* **Task prompt**
Quote every line of the data below as it stands, omitting pictures.

%%

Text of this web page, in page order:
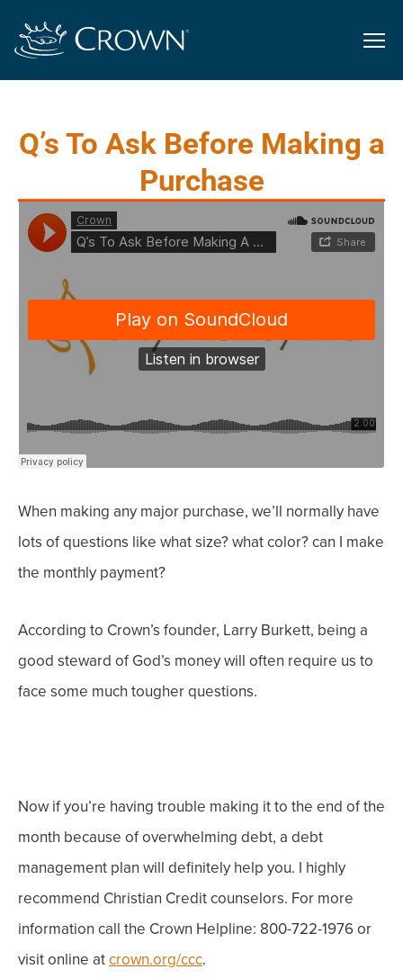
Q’s To Ask Before Making a
Purchase
When making any major purchase, we’ll normally have
lots of questions like what size? what color? can I make
the monthly payment?
According to Crown’s founder, Larry Burkett, being a
good steward of God’s money will often require us to
face some much tougherquestions.
Now if you’re having trouble making it to the end of the
month because of overwhelming debt, a debt
management plan will definitely help you. I highly
recommend Christian Credit counselors. For more
information call the Crown Helpline: 800-722-1976 or
visit online atcrown.org/ccc.

%%

* **Result of this exercise**
Text of this web page, in page order:
Q’s To Ask Before Making a
Purchase
When making any major purchase, we’ll normally have
lots of questions like what size? what color? can I make
the monthly payment?
According to Crown’s founder, Larry Burkett, being a
good steward of God’s money will often require us to
face some much tougherquestions.
Now if you’re having trouble making it to the end of the
month because of overwhelming debt, a debt
management plan will definitely help you. I highly
recommend Christian Credit counselors. For more
information call the Crown Helpline: 800-722-1976 or
visit online atcrown.org/ccc.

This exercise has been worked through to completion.